Re: server process (PID 2964738) was terminated by signal 11: Segmentation fault - Mailing list pgsql-general

From Laurenz Albe
Subject Re: server process (PID 2964738) was terminated by signal 11: Segmentation fault
Date
Msg-id 0fb331d6fa4743a89070e092c62020ffee3020a5.camel@cybertec.at
Whole thread Raw
In response to Re: server process (PID 2964738) was terminated by signal 11: Segmentation fault  (Stefan Froehlich <postgresql@froehlich.priv.at>)
Responses Re: server process (PID 2964738) was terminated by signal 11: Segmentation fault  (Mladen Gogala <gogala.mladen@gmail.com>)
List pgsql-general
On Mon, 2022-11-07 at 11:17 +0100, Stefan Froehlich wrote:
> On Sun, Nov 06, 2022 at 09:48:32AM -0500, Tom Lane wrote:
> > Stefan Froehlich <postgresql@froehlich.priv.at> writes:
> > > > # create extension amcheck;
> > > > # select oid, relname from pg_class where relname ='faultytablename_pkey';
> > > > [returns oid 537203]
> > > > # select bt_index_check(537203, true);
> > > > server closed the connection unexpectedly
> 
> > Another idea is to try using contrib/pageinspect to examine each
> > page of the table.  Its output is just gobbledegook to most
> > people, but there's a good chance it'd fail visibly on the
> > corrupted page(s).
> 
> Fortunately I was able to identify a window of 100 records (out of
> 25 mio.) containing all the errors. After deleting and re-inserting
> those records everything seems to be ok (at least, pg_dump and
> "reindex database" work without errors).

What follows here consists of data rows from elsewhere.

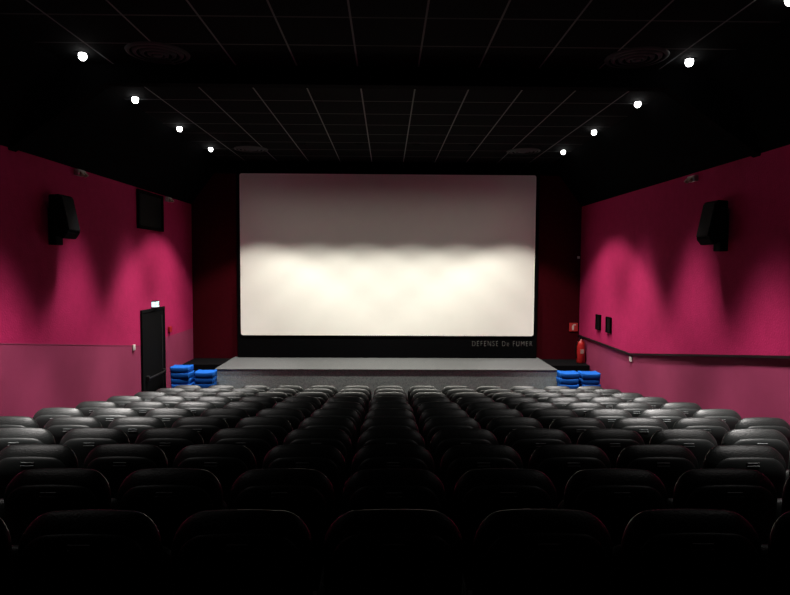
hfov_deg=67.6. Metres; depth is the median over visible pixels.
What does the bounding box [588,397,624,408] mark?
chair
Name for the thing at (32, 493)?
chair
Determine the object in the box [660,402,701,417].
chair
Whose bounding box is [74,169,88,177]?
emergency light
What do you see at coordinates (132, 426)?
chair
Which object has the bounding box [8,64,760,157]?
beam
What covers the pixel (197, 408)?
chair
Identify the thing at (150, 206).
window
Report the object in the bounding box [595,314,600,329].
wall box
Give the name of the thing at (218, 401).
chair
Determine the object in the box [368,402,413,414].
chair
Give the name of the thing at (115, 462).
chair
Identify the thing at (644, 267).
wall
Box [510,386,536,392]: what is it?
chair
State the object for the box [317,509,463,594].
chair
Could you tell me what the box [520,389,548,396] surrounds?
chair
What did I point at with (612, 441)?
chair
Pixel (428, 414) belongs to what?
chair
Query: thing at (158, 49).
ceiling vent
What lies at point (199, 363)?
ledge
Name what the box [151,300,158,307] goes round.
exit sign
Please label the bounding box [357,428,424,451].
chair
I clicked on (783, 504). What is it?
chair
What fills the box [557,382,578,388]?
seat
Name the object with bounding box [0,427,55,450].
chair
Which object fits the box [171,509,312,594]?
chair
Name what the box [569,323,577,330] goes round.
sign
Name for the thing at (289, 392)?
chair
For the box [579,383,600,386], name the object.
seat
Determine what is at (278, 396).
chair
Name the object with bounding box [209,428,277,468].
chair
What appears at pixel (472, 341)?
no smoking lettering
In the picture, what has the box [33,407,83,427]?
chair
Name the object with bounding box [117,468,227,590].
chair
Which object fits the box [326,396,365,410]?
chair
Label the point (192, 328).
trim
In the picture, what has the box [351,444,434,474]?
chair
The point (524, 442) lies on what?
chair
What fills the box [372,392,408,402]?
chair
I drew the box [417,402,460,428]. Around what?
chair
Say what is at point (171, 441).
chair
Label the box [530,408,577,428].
chair
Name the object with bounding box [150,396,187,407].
chair
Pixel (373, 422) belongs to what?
chair
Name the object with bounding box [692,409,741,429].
chair
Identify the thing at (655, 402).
chair
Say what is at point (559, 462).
chair
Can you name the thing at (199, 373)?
seat
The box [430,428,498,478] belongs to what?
chair
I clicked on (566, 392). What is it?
chair
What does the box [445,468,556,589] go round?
chair
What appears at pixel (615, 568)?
seat cushion
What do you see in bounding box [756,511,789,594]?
chair
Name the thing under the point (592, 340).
trim
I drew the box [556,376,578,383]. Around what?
seat
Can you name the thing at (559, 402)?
chair
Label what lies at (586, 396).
chair
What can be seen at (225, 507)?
seat cushion
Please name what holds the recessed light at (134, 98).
in the ceiling
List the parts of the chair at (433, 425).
panel
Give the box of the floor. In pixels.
[173,590,472,594]
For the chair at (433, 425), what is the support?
on the floor
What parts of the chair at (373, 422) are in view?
panel
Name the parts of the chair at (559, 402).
panel, backrest
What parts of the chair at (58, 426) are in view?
panel, backrest
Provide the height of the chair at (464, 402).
1.065 m
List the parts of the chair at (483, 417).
panel
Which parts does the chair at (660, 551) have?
panel
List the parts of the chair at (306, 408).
panel
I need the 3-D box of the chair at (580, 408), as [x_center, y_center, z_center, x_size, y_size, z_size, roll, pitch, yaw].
[2.219,1.765,7.119,0.610,1.065,0.429,1,3,5]
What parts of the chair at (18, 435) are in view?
panel
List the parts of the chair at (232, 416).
panel, backrest
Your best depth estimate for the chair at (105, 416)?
6.09 m
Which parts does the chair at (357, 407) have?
panel
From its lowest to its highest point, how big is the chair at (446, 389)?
1.065 m
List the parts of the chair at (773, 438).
backrest, panel
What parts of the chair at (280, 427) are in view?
backrest, panel
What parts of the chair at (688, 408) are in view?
backrest, panel
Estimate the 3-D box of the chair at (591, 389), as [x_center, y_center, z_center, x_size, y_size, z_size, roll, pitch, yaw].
[3.349,2.046,10.281,0.619,1.065,0.455,0,3,-1]
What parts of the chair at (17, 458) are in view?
panel, backrest
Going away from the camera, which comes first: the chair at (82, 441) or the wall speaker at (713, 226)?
the chair at (82, 441)
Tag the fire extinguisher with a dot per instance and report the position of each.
(580, 351)
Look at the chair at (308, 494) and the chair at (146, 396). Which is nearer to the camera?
the chair at (308, 494)
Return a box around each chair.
[0,416,38,427]
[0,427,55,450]
[0,444,77,498]
[0,499,5,523]
[0,518,21,594]
[4,468,117,544]
[18,509,173,594]
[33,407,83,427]
[43,416,101,443]
[60,428,129,467]
[75,401,118,416]
[83,444,167,498]
[89,408,138,427]
[106,396,143,407]
[108,416,165,443]
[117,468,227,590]
[125,401,167,415]
[134,391,166,400]
[135,428,203,467]
[145,408,193,427]
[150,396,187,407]
[156,388,185,395]
[171,416,228,443]
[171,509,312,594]
[173,444,256,593]
[174,385,200,391]
[174,392,206,400]
[174,401,216,415]
[193,388,222,395]
[195,396,231,407]
[200,408,249,427]
[208,385,234,391]
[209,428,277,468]
[214,392,246,401]
[223,401,265,416]
[229,388,258,395]
[230,468,334,590]
[235,416,292,444]
[239,396,276,407]
[242,385,268,391]
[254,392,287,402]
[255,408,304,429]
[262,444,345,520]
[266,388,296,396]
[272,401,315,418]
[276,385,302,392]
[282,396,321,409]
[283,428,351,480]
[294,392,328,405]
[298,416,355,475]
[302,388,333,397]
[309,385,337,394]
[310,408,360,452]
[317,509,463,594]
[320,401,364,425]
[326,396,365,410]
[334,392,368,415]
[338,388,370,401]
[340,468,445,515]
[342,385,371,399]
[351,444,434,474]
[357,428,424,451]
[360,417,418,434]
[364,408,415,422]
[368,396,408,410]
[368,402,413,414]
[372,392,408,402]
[373,388,406,395]
[374,385,404,392]
[407,385,436,399]
[409,389,441,405]
[411,392,446,406]
[412,396,450,423]
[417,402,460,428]
[419,408,468,436]
[423,417,480,452]
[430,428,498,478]
[440,444,522,520]
[441,386,469,394]
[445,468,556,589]
[446,389,476,400]
[451,392,485,403]
[457,397,494,411]
[461,509,612,594]
[466,402,508,418]
[474,408,522,428]
[476,386,502,392]
[483,389,512,397]
[486,417,542,444]
[492,392,525,401]
[501,397,537,408]
[504,428,571,468]
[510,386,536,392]
[515,402,556,416]
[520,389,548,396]
[528,444,610,508]
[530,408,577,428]
[532,392,564,401]
[543,386,569,392]
[545,397,580,408]
[549,417,605,443]
[556,389,584,396]
[557,468,667,546]
[564,402,605,416]
[571,392,603,401]
[577,386,602,392]
[577,428,644,467]
[584,409,631,427]
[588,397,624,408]
[592,389,621,396]
[609,509,760,594]
[611,393,642,401]
[611,417,667,444]
[612,402,653,416]
[616,444,698,497]
[631,397,667,408]
[638,409,686,428]
[649,429,717,468]
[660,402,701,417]
[667,468,776,543]
[673,417,729,445]
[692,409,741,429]
[703,444,785,497]
[721,429,789,469]
[734,417,789,444]
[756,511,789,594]
[775,476,789,521]
[785,466,789,481]
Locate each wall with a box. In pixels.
[0,145,192,417]
[191,173,581,358]
[579,145,789,424]
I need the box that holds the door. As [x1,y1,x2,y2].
[140,306,165,391]
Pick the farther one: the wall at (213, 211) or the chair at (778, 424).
the wall at (213, 211)
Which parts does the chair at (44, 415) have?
panel, backrest
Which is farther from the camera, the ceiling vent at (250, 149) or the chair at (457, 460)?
the ceiling vent at (250, 149)
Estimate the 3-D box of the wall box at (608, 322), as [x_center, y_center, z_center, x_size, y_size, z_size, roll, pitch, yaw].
[4.413,0.569,12.189,0.040,0.330,0.260,0,3,-1]
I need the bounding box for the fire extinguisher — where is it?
[575,335,584,363]
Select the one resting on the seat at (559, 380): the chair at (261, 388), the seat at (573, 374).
the seat at (573, 374)
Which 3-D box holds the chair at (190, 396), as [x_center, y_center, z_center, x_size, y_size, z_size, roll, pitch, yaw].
[-2.967,1.880,8.614,0.610,1.065,0.429,1,3,5]
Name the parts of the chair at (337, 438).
panel
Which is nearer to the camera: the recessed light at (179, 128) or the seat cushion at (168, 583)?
the seat cushion at (168, 583)
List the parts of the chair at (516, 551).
armrest, panel
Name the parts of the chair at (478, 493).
backrest
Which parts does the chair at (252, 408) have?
backrest, panel
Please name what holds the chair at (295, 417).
on the floor
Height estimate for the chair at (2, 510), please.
1.065 m
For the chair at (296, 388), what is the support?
on the floor
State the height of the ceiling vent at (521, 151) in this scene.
0.038 m
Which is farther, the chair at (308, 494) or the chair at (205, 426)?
the chair at (205, 426)
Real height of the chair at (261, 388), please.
1.065 m
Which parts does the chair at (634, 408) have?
backrest, panel
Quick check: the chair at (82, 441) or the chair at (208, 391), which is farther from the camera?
the chair at (208, 391)
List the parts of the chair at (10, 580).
backrest
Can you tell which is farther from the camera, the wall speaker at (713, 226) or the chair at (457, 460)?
the wall speaker at (713, 226)
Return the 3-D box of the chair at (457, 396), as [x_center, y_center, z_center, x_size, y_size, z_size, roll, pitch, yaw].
[1.051,1.898,8.668,0.610,1.065,0.429,1,3,5]
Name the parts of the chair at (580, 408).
panel, backrest
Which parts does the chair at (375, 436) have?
panel
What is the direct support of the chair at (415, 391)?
on the floor
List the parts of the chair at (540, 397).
panel
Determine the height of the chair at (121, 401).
1.065 m
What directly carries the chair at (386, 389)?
on the floor
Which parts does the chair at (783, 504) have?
backrest
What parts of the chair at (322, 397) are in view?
panel
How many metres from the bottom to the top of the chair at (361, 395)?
1.065 m
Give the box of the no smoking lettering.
[472,341,531,345]
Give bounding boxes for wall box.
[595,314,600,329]
[605,317,611,333]
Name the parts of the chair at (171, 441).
panel, backrest
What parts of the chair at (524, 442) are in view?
backrest, panel
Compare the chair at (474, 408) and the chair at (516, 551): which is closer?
the chair at (516, 551)
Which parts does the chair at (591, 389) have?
backrest
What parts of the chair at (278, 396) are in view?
backrest, panel
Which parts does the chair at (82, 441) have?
panel, backrest
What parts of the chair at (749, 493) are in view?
backrest, panel
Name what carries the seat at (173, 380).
on the seat at (193, 382)
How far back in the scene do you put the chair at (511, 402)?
7.72 m
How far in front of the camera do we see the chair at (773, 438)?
4.60 m
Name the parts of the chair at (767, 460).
backrest, panel
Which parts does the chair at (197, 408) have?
backrest, panel
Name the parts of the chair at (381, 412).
panel
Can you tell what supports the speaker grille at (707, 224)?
attached to the wall speaker at (713, 226)
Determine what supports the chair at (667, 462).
on the floor
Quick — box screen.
[236,169,539,357]
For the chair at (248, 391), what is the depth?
9.24 m
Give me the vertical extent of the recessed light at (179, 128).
0.080 m
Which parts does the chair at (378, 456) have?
panel
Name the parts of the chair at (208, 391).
backrest
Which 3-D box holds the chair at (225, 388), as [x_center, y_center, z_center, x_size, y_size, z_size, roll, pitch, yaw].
[-2.989,2.019,10.187,0.610,1.065,0.429,1,3,5]
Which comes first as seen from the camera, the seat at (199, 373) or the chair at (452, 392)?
the chair at (452, 392)
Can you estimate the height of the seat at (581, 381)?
0.115 m
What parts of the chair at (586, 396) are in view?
panel, backrest
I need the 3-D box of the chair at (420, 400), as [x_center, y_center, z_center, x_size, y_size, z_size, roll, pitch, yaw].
[0.464,1.826,7.880,0.610,1.065,0.429,1,3,5]
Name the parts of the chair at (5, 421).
panel
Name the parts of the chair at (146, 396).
backrest
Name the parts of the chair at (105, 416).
panel, backrest
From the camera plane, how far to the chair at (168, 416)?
6.10 m
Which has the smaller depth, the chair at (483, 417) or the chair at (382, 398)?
the chair at (483, 417)
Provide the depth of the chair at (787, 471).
4.07 m
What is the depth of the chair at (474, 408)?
6.93 m
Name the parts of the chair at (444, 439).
panel
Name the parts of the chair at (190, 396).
backrest, panel
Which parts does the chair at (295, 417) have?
backrest, panel
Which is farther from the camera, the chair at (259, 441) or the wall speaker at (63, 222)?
the wall speaker at (63, 222)
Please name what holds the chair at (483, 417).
on the floor
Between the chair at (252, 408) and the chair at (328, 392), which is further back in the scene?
the chair at (328, 392)
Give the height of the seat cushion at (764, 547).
0.447 m
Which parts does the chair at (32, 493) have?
panel, backrest
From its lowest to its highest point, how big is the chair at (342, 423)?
1.065 m
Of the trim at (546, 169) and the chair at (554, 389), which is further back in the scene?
the trim at (546, 169)
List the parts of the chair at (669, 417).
backrest, panel
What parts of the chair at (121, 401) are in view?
panel, backrest
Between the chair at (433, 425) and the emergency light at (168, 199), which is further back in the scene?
the emergency light at (168, 199)
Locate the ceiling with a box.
[0,0,789,206]
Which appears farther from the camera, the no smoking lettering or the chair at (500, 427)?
the no smoking lettering
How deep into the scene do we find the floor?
3.98 m
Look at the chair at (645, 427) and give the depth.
5.37 m
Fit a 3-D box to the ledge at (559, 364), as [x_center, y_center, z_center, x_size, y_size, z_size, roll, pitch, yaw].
[3.896,2.002,13.734,0.960,1.000,0.880,0,3,-1]
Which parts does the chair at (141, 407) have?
panel, backrest
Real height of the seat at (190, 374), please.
0.115 m
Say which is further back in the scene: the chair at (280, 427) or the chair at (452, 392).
the chair at (452, 392)
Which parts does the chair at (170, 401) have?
backrest, panel
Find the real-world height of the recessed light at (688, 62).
0.080 m
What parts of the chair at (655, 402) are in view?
backrest, panel
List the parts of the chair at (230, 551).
panel
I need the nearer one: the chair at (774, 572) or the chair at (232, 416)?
the chair at (774, 572)
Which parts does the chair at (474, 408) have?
panel
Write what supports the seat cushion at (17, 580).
on the chair at (10, 580)
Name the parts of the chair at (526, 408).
panel, backrest
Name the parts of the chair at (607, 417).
backrest, panel
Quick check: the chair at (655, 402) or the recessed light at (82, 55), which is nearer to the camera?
the recessed light at (82, 55)
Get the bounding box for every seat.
[170,364,193,372]
[170,370,193,378]
[171,376,193,383]
[171,381,194,387]
[194,369,216,377]
[194,375,216,382]
[194,381,216,387]
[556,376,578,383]
[557,370,579,378]
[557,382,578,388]
[578,371,600,378]
[579,377,599,384]
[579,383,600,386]
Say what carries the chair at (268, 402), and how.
on the floor
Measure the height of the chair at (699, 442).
1.065 m
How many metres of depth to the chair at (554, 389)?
10.10 m
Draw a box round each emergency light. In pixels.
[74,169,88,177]
[165,197,173,202]
[684,175,697,182]
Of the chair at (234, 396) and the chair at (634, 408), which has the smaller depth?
the chair at (634, 408)
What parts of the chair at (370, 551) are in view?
armrest, panel
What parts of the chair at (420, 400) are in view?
panel
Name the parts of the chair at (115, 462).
panel, backrest
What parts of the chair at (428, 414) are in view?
panel
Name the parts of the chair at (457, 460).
backrest
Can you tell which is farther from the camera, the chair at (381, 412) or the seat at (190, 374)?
the seat at (190, 374)
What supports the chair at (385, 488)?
on the floor
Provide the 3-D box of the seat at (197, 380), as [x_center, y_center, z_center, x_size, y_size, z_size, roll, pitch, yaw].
[-3.881,1.674,12.108,0.400,0.115,0.340,0,3,-3]
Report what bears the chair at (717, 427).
on the floor
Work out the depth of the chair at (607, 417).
6.16 m
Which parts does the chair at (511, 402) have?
panel, backrest
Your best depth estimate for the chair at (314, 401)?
7.69 m
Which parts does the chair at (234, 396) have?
backrest, panel
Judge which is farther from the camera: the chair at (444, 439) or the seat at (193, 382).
the seat at (193, 382)
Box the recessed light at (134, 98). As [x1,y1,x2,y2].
[130,96,140,102]
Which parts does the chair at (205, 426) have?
panel, backrest
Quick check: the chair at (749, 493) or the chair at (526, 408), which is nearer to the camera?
the chair at (749, 493)
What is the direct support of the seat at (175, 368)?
on the seat at (190, 374)
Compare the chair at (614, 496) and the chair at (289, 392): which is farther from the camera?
the chair at (289, 392)
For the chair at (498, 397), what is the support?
on the floor
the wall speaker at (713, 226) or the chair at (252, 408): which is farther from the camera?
the wall speaker at (713, 226)
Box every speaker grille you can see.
[61,196,79,230]
[696,202,715,236]
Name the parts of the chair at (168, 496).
backrest
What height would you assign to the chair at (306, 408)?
1.065 m
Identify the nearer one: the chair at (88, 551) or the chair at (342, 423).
the chair at (88, 551)
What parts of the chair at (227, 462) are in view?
panel, backrest
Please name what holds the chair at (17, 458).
on the floor
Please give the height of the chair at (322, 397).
1.065 m
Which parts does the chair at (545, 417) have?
panel, backrest
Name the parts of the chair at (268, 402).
panel
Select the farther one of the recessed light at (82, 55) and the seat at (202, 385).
the seat at (202, 385)
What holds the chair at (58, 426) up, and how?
on the floor
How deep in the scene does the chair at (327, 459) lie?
3.77 m
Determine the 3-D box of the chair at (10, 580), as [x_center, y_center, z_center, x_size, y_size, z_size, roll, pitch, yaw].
[-1.756,1.334,2.375,0.610,1.065,0.429,1,3,5]
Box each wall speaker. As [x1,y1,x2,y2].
[48,194,79,244]
[696,200,728,250]
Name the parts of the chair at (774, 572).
panel
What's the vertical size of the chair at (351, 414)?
1.065 m
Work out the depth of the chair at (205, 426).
5.32 m
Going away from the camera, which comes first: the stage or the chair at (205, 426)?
the chair at (205, 426)
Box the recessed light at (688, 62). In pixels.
[682,57,696,66]
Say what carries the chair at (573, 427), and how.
on the floor
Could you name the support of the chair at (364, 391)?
on the floor
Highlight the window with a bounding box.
[136,189,163,231]
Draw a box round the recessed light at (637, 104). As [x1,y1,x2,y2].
[632,101,642,107]
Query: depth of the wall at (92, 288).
8.85 m
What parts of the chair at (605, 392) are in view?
backrest
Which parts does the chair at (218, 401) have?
backrest, panel
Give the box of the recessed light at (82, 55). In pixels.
[75,51,89,60]
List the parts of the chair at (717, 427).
backrest, panel
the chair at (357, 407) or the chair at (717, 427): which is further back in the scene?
the chair at (357, 407)
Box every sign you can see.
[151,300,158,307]
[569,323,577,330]
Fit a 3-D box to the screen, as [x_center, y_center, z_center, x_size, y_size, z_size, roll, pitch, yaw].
[-0.164,-0.773,13.832,7.040,4.380,0.180,0,3,-1]
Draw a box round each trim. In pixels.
[0,328,192,345]
[214,161,559,175]
[577,334,789,358]
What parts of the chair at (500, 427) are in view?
panel, backrest
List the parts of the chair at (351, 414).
panel
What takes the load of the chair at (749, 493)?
on the floor
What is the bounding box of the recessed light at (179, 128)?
[175,126,183,131]
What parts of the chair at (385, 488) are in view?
panel
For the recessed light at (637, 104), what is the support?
in the ceiling
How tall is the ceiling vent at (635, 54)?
0.038 m
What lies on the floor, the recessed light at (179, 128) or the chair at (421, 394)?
the chair at (421, 394)
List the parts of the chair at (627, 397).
backrest
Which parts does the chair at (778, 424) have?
backrest, panel
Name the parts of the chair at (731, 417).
backrest, panel
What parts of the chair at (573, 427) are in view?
backrest, panel
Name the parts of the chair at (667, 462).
backrest, panel
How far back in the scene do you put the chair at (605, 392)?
9.32 m
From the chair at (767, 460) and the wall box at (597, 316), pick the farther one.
the wall box at (597, 316)
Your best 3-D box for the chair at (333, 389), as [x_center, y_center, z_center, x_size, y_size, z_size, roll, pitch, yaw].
[-1.268,2.027,10.213,0.610,1.065,0.429,1,3,5]
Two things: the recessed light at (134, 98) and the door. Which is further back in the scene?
the door
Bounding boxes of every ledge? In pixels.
[182,358,231,381]
[541,359,589,371]
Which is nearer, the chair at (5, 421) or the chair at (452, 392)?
the chair at (5, 421)
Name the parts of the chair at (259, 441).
panel, backrest
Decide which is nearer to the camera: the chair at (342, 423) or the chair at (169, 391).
the chair at (342, 423)
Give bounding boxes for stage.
[215,356,556,397]
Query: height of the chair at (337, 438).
1.065 m
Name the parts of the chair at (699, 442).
backrest, panel
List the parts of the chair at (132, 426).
panel, backrest
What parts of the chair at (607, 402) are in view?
backrest, panel
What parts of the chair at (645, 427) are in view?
backrest, panel
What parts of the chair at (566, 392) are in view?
backrest
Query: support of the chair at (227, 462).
on the floor
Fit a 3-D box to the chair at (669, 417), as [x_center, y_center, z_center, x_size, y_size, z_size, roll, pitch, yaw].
[2.788,1.698,6.342,0.610,1.065,0.429,1,3,5]
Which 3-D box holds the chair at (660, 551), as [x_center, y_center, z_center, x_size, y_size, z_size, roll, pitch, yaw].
[1.113,1.347,2.414,0.610,1.065,0.429,1,3,5]
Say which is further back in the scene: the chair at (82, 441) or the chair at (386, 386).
the chair at (386, 386)
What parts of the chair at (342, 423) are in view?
panel
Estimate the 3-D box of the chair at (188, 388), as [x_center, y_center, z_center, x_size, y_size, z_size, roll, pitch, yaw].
[-3.563,2.016,10.178,0.610,1.065,0.429,1,3,5]
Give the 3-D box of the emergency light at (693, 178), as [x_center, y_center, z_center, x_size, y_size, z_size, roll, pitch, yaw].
[4.423,-1.766,8.826,0.139,0.109,0.200,0,3,-1]
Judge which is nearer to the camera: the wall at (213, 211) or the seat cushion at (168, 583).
the seat cushion at (168, 583)
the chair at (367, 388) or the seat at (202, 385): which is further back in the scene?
the seat at (202, 385)
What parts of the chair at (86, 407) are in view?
panel, backrest
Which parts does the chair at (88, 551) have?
panel
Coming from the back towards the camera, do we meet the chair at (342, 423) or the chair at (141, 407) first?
the chair at (141, 407)
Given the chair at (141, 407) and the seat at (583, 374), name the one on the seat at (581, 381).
the seat at (583, 374)
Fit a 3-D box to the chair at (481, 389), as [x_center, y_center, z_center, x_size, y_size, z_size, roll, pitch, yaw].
[1.602,2.039,10.249,0.610,1.065,0.429,1,3,5]
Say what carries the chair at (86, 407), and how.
on the floor
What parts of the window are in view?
glass
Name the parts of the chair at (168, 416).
panel, backrest
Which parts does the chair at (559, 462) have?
backrest, panel
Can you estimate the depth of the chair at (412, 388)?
10.07 m
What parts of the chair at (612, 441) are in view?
backrest, panel
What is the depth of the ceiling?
7.07 m
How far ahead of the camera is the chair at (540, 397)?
8.52 m
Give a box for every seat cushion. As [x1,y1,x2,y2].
[12,545,21,594]
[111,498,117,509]
[162,546,173,594]
[223,501,227,509]
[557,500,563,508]
[609,544,620,594]
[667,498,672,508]
[756,544,767,594]
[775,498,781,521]
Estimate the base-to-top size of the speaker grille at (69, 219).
0.452 m
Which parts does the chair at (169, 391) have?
backrest
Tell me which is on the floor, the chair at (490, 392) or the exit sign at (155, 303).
the chair at (490, 392)
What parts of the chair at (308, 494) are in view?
backrest
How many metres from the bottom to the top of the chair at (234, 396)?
1.065 m
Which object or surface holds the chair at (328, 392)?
on the floor
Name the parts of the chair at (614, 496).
backrest, panel
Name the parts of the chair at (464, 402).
panel, backrest
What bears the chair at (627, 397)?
on the floor
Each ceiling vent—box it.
[124,41,190,63]
[234,146,267,152]
[507,148,540,154]
[604,46,669,67]

Don't continue to work with that cluster even if everything seems OK now.
"pg_dumpall" and restore to a new cluster on good hardware.

> I suspect a bad RAM module to be the root of the problems. We'll
> see.
> 
> Side question: If it is possible to simply delete and create such
> records is it necessary that the server *core* *dumps*? There could
> be a switch adding additional safety (at the cost of performance)
> which would make troubleshooting not only much faster but
> non-invasive for the other databases on the same server as well.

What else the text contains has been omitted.